KPMG is also using AI through KPMG Clara, its global audit platform. According to the firm, its governed AI agents can continuously analyse data and support data-intensive audit procedures, allowing auditors to focus on judgement, scepticism and deeper risk assessment.

Protecting financial data

As AI adoption grows, experts and industry players recommend a range of safeguards to protect confidential financial and employee information. These include using approved enterprise AI tools, minimising and masking sensitive data, enforcing strict access controls, maintaining audit trails, vetting vendors and ensuring human oversight.

“Regulated use of AI platforms is imperative for organisational leads to prevent any breach of confidentiality of financial and employee data. While it is strongly advised to install enterprise-licensed versions/ subscription-based AI agents before uploading sensitive information, additional safeguards such as masking/ encrypting personally identifiable information like employee names, PAN, Aadhaar, Bank Account details, or any other confidential financial payroll related information are imperative,” BDO’s Kher said.

Beyond the tools employees use internally, companies also need visibility into AI systems used by third-party vendors, experts said.

“Organisations need to build a complete registry of all the AI tools being used across the business. Companies may think they know what tools their employees are using, but in reality, they may not have full visibility. Companies also need to take greater responsibility for their vendors. They need to understand what AI tools third parties are using, how data is being handled and what risks those systems create," Rishi Agrawal, Co-founder & CEO, TeamLease RegTech, told ET Online.

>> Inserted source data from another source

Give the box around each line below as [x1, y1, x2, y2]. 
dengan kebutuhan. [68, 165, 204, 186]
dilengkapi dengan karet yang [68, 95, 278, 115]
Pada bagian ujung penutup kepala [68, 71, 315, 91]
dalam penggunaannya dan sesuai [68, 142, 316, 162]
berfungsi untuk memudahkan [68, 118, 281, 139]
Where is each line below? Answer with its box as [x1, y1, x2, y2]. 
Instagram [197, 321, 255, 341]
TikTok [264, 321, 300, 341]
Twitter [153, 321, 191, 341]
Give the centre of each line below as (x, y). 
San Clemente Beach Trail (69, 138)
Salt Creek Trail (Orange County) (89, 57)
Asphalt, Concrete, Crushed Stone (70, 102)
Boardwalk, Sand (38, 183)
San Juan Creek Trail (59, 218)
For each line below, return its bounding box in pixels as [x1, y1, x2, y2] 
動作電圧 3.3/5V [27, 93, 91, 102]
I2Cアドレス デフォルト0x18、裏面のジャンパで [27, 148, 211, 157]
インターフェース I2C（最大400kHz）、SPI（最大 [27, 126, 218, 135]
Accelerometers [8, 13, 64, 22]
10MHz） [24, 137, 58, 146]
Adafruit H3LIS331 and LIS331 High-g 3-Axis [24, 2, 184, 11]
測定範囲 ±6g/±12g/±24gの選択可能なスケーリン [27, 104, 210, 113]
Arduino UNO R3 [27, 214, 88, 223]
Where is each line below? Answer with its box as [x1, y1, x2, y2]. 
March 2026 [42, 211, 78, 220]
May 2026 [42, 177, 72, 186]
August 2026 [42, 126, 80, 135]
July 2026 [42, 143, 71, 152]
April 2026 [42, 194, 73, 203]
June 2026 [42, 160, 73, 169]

Agrawal also stressed the need for clear internal rules on the use of AI and the type of data employees can share with such tools.

“Every organisation needs an AI policy that clearly defines what employees can use AI for and what kind of data can be shared with AI tools. There are already frameworks and regulations from regulators such as the Reserve Bank of India (RBI) and Securities and Exchange Board of India (SEBI) that can be applied to AI-related risks,” he added.

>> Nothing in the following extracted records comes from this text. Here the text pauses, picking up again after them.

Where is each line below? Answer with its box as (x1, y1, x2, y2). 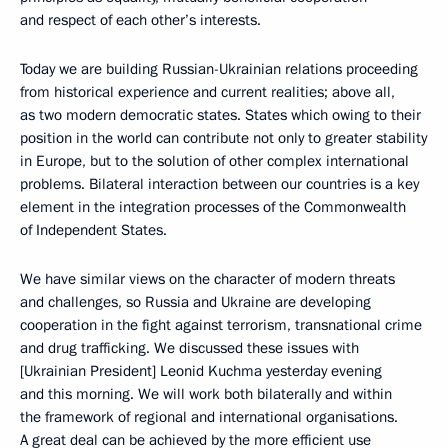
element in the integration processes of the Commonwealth (20, 197, 406, 217)
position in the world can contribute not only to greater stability (20, 128, 427, 148)
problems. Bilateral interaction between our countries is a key (20, 174, 419, 194)
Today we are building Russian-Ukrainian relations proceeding (20, 59, 418, 79)
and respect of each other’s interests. (20, 10, 261, 30)
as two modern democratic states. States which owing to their (20, 105, 421, 125)
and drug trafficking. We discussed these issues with (20, 338, 359, 358)
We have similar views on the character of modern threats (20, 269, 395, 289)
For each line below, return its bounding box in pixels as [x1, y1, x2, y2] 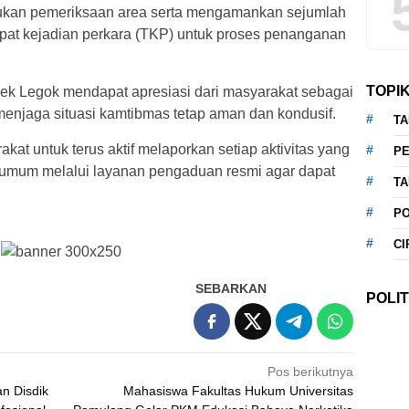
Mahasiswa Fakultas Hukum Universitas [123, 383, 354, 398]
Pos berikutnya [267, 363, 354, 379]
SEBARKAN [195, 280, 267, 296]
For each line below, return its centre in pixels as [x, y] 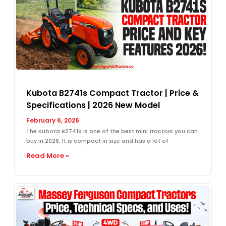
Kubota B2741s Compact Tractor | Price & [112, 93]
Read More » [48, 155]
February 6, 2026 [53, 120]
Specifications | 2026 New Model [93, 105]
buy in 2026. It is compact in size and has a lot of [97, 140]
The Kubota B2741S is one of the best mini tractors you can [112, 131]

The need for a proactive approach to AI safety and security has also been highlighted at the policy level. Chief Economic Advisor (CEA) V Anantha Nageswaran, speaking at an event organised by industry body ASSOCHAM in August, said, "I don't think we will have the luxury of time, particularly in the financial sector," stressing that institutions should first strengthen security frameworks to ensure "we don't lose what we already have" before leveraging AI at scale.

Putting the human auditor at the centre

As the focus on AI safeguards grows, the role of human judgement in the audit process can’t be overlooked.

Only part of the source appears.